Women at the White House: All three women who have served on the Supreme Court were at the White House on Wednesday, but not all for the same event. Current justices Sonia Sotomayor and Ruth Bader Ginsburg were there for the reception celebrating Sotomayor's ascension to the high court, as we reported here. And retired Justice Sandra O'Connor was on hand later in the day to receive the presidential Medal of Freedom, as this report in the New York Times indicates.
Cheney Unchained: Former Vice President Dick Cheney's hard-edged loyalty to his president George W. Bush may be weakening, according to this story in the Washington Post. In conversations about his pending book, Cheney has expressed some disappointment in Bush, the paper reports.
Gay Milestone: Calling someone homosexual is not defamatory per se in New York, a federal judge ruled on Monday.

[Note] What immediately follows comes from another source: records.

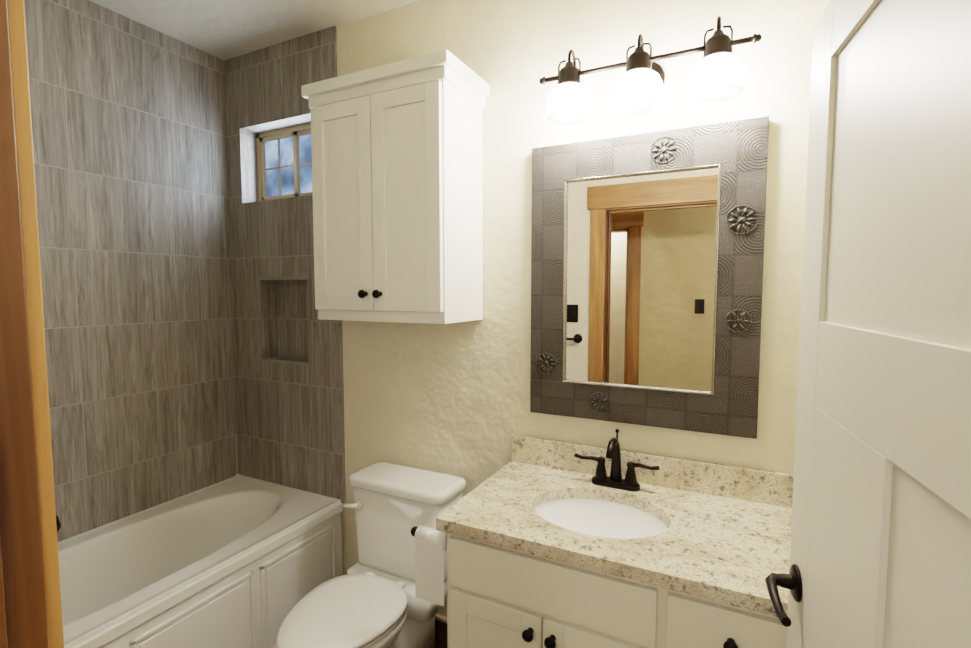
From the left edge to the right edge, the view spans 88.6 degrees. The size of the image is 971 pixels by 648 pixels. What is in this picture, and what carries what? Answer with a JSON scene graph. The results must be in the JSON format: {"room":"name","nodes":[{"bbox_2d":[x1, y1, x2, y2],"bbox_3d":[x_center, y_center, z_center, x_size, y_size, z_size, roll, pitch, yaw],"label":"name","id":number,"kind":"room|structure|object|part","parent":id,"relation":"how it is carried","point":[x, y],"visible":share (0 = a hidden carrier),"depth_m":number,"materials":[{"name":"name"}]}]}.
{"room":"bathroom","nodes":[
{"label":"bathroom","id":0,"kind":"room"},
{"bbox_2d":[89,0,420,59],"bbox_3d":[-0.735,-1.261,0.553,4.220,0.060,3.700,2,4,27],"label":"ceiling","id":1,"kind":"structure","parent":0,"point":[224,29],"depth_m":2.18,"materials":[{"name":"paint"}]},
{"bbox_2d":[435,641,447,647],"bbox_3d":[-0.735,1.532,0.747,4.220,0.060,3.700,2,4,27],"label":"floor","id":2,"kind":"structure","parent":0,"point":[440,645],"depth_m":2.17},
{"bbox_2d":[58,473,342,647],"bbox_3d":[-1.357,1.149,1.930,0.755,0.541,1.477,2,4,27],"label":"bathtub","id":3,"kind":"object","parent":2,"relation":"on","point":[238,560],"visible":0.94,"depth_m":2.06,"materials":[{"name":"white ceramic"}]},
{"bbox_2d":[276,462,465,647],"bbox_3d":[-0.443,1.035,1.861,0.476,0.779,0.738,2,4,27],"label":"toilet","id":4,"kind":"object","parent":2,"relation":"on","point":[369,600],"visible":0.96,"depth_m":1.92,"materials":[{"name":"white ceramic"}]},
{"bbox_2d":[410,429,793,647],"bbox_3d":[0.342,0.909,1.562,1.098,1.069,0.597,2,4,27],"label":"bathroom vanity","id":5,"kind":"object","parent":2,"relation":"on","point":[545,543],"visible":0.96,"depth_m":1.41,"materials":[{"name":"beige stone"}]},
{"bbox_2d":[534,498,667,538],"bbox_3d":[0.348,0.693,1.539,0.458,0.163,0.363,2,4,27],"label":"sink","id":6,"kind":"object","parent":5,"relation":"in","point":[600,517],"depth_m":1.68,"materials":[{"name":"white ceramic"}]},
{"bbox_2d":[574,429,659,491],"bbox_3d":[0.430,0.464,1.676,0.289,0.197,0.139,2,4,27],"label":"faucet","id":7,"kind":"object","parent":5,"relation":"on","point":[600,482],"depth_m":1.70,"materials":[{"name":"black metal"}]},
{"bbox_2d":[256,0,830,616],"bbox_3d":[-0.081,0.034,2.120,3.060,2.740,0.120,2,4,27],"label":"wall","id":8,"kind":"structure","parent":0,"point":[450,398],"depth_m":1.89,"materials":[{"name":"paint"}]},
{"bbox_2d":[256,123,312,200],"bbox_3d":[-0.974,-0.819,2.557,0.550,0.380,0.036,2,4,27],"label":"window unit","id":9,"kind":"structure","parent":8,"relation":"in","point":[295,132],"depth_m":2.60,"materials":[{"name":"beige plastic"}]},
{"bbox_2d":[258,277,311,365],"bbox_3d":[-0.993,-0.021,2.550,0.358,0.436,0.100,2,4,27],"label":"wall niche","id":10,"kind":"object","parent":8,"relation":"attached to","point":[287,324],"depth_m":2.61,"materials":[{"name":"tile"}]},
{"bbox_2d":[224,26,345,504],"bbox_3d":[-1.000,-0.244,2.539,0.761,2.243,0.097,2,4,27],"label":"wall tile","id":11,"kind":"structure","parent":8,"relation":"attached to","point":[290,426],"depth_m":2.51,"materials":[{"name":"tile"}]},
{"bbox_2d":[301,49,489,323],"bbox_3d":[-0.357,-0.473,1.958,0.663,0.916,0.350,2,4,27],"label":"upper cabinet","id":12,"kind":"object","parent":8,"relation":"attached to","point":[397,167],"visible":1,"depth_m":1.82,"materials":[{"name":"white wood"}]},
{"bbox_2d":[435,614,447,644],"bbox_3d":[-0.278,1.343,2.232,0.899,0.112,0.018,2,4,27],"label":"baseboard","id":13,"kind":"structure","parent":8,"relation":"attached to","point":[440,629],"depth_m":2.17,"materials":[{"name":"brown wood"}]},
{"bbox_2d":[530,116,768,438],"bbox_3d":[0.518,-0.145,1.712,0.765,0.991,0.041,2,4,27],"label":"mirror","id":14,"kind":"object","parent":8,"relation":"attached to","point":[647,257],"visible":1,"depth_m":1.68,"materials":[{"name":"grey metal"}]},
{"label":"glass","id":15,"kind":"part","parent":14,"relation":"part of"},
{"bbox_2d":[539,16,761,124],"bbox_3d":[0.494,-0.795,1.574,0.663,0.230,0.227,2,4,27],"label":"light","id":16,"kind":"object","parent":8,"relation":"attached to","point":[718,74],"visible":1,"depth_m":1.51,"materials":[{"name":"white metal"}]},
{"bbox_3d":[-0.813,0.134,0.673,3.060,2.740,0.120,2,4,27],"label":"wall","id":17,"kind":"structure","parent":0,"visible":0},
{"bbox_2d":[0,0,63,647],"bbox_3d":[-0.121,0.420,0.342,1.278,2.215,0.174,2,4,27],"label":"door frame","id":18,"kind":"structure","parent":17,"relation":"attached to","point":[30,606],"depth_m":0.60,"materials":[{"name":"brown wood"}]},
{"bbox_2d":[765,0,970,647],"bbox_3d":[0.494,0.485,0.589,0.153,2.028,0.875,1,4,19],"label":"door","id":19,"kind":"structure","parent":17,"relation":"in","point":[880,552],"depth_m":0.63,"materials":[{"name":"beige wood"}]},
{"bbox_3d":[-1.787,0.042,2.004,0.120,2.740,1.625,2,4,27],"label":"wall","id":20,"kind":"structure","parent":0,"visible":0},
{"bbox_2d":[24,0,238,541],"bbox_3d":[-1.701,-0.208,2.010,0.012,2.243,1.505,2,4,27],"label":"wall tile","id":21,"kind":"structure","parent":20,"relation":"attached to","point":[129,130],"depth_m":2.22,"materials":[{"name":"tile"}]},
{"bbox_2d":[56,515,60,531],"bbox_3d":[-1.719,0.797,1.957,0.066,0.089,0.090,2,4,27],"label":"tub valve","id":22,"kind":"object","parent":21,"relation":"attached to","point":[58,523],"visible":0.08,"depth_m":1.96,"materials":[{"name":"black metal"}]},
{"label":"outside","id":23,"kind":"structure","parent":0,"visible":0},
{"bbox_2d":[265,134,311,196],"bbox_3d":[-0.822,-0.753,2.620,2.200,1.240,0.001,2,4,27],"label":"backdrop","id":24,"kind":"structure","parent":23,"point":[286,158],"depth_m":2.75,"materials":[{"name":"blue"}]}
]}

The ruling, according to this report in the New York Law Journal, came in a lawsuit brought by Howard K. Stern, the lawyer and lover of the late Anna Nicole Smith against Rita Cosby, who authored a book about Smith that contained claims that Stern engaged in homosexual acts.

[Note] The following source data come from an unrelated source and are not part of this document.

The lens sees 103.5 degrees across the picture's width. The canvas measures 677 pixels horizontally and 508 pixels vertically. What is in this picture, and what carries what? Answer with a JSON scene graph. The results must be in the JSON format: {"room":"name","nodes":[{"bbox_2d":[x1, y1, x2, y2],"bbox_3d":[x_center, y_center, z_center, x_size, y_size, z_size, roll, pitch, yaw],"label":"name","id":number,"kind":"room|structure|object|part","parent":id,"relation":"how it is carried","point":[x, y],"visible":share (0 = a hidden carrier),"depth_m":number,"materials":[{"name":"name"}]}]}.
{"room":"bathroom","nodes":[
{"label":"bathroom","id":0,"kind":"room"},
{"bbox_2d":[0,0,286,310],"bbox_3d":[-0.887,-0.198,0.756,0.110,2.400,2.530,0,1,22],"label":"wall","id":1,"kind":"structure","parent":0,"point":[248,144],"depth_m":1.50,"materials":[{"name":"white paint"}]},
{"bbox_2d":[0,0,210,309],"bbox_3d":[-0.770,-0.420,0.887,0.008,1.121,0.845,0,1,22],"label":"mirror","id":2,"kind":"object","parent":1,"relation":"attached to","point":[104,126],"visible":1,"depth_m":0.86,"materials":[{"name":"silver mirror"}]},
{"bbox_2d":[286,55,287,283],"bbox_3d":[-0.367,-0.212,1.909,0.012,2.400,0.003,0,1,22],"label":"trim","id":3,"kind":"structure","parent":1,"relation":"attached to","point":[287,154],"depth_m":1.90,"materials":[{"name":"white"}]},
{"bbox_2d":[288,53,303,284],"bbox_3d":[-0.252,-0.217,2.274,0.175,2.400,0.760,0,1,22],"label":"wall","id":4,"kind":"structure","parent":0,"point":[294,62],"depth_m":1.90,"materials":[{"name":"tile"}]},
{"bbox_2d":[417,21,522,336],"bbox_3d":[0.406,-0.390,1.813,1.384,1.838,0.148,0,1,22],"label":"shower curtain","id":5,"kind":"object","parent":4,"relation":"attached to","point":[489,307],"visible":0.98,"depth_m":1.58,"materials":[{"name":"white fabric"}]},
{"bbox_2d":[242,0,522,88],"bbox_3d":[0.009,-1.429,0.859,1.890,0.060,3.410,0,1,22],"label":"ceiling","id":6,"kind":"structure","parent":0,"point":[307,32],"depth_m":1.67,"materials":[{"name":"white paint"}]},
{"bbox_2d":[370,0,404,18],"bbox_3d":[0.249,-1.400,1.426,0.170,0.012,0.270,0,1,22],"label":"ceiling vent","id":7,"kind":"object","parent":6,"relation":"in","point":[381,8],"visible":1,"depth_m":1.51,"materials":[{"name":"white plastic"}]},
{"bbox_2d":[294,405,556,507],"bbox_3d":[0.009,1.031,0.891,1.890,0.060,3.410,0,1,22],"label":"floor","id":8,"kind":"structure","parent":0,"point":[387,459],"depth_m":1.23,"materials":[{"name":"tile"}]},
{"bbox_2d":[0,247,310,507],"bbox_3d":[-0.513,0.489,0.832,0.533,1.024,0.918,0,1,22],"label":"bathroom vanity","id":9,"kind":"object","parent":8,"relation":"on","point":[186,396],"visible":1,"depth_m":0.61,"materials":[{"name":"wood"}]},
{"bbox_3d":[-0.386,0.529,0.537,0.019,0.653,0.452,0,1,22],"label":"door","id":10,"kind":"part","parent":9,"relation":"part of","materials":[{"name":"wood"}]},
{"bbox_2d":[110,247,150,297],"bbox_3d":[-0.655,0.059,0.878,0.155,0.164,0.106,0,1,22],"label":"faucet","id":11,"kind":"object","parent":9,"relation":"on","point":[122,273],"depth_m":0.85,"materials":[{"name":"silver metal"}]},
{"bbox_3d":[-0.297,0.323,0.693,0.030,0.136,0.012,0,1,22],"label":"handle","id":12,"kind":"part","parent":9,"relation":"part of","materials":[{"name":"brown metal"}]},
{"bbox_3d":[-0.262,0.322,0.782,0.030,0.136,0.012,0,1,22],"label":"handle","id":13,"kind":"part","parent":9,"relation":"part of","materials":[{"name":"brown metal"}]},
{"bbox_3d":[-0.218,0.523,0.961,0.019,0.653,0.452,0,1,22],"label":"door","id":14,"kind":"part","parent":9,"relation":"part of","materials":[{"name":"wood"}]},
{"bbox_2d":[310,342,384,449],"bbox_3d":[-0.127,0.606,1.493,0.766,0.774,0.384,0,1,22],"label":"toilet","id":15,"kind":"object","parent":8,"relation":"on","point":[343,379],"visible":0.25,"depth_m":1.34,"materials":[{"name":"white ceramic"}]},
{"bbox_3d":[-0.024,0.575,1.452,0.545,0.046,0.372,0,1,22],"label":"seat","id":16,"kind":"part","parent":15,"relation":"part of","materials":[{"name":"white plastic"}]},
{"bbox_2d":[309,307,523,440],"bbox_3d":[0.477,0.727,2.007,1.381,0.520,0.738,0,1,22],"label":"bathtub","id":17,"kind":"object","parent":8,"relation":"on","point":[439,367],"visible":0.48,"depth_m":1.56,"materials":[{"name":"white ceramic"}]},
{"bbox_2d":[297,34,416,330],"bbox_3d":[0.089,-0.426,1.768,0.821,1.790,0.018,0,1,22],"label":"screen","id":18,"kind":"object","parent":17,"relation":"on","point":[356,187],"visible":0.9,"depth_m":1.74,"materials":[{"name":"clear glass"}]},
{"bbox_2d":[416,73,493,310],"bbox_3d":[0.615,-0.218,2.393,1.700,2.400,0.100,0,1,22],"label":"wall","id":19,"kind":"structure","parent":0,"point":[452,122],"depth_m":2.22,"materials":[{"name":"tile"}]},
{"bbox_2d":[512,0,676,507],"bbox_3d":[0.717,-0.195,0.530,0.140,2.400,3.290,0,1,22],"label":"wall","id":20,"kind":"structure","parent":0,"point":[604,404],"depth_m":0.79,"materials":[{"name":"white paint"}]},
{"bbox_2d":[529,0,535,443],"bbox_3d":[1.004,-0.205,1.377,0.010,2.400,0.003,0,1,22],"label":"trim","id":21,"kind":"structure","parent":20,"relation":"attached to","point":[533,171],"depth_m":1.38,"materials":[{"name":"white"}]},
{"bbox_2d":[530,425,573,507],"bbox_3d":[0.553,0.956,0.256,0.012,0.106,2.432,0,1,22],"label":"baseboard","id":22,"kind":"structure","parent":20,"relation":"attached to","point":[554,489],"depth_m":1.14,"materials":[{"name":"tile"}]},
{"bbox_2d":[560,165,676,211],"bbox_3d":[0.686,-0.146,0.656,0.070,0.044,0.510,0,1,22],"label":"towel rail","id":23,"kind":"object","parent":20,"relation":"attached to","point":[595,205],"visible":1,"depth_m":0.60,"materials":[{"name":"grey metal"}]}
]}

Gitmo North?: Federal officials are touring a maximum security prison in Standish, Michigan with an eye toward transfering Guantanamo detainees to that location, the New York Times reports here. States have not been eager to receive the prisoners, but economically hard-hit Michigan might be an exception.
Newport News in the News: Alexandria, Virginia may lose its distinction as the locale for terrorism trials to Newport News, where a new high-security courthouse opened in a semi-industrial area last year, the Washington Post reports here. Officials in Alexandria, whose federal courthouse is now surrounded by hotels, restaurants and high-end housing, are not sad about this development.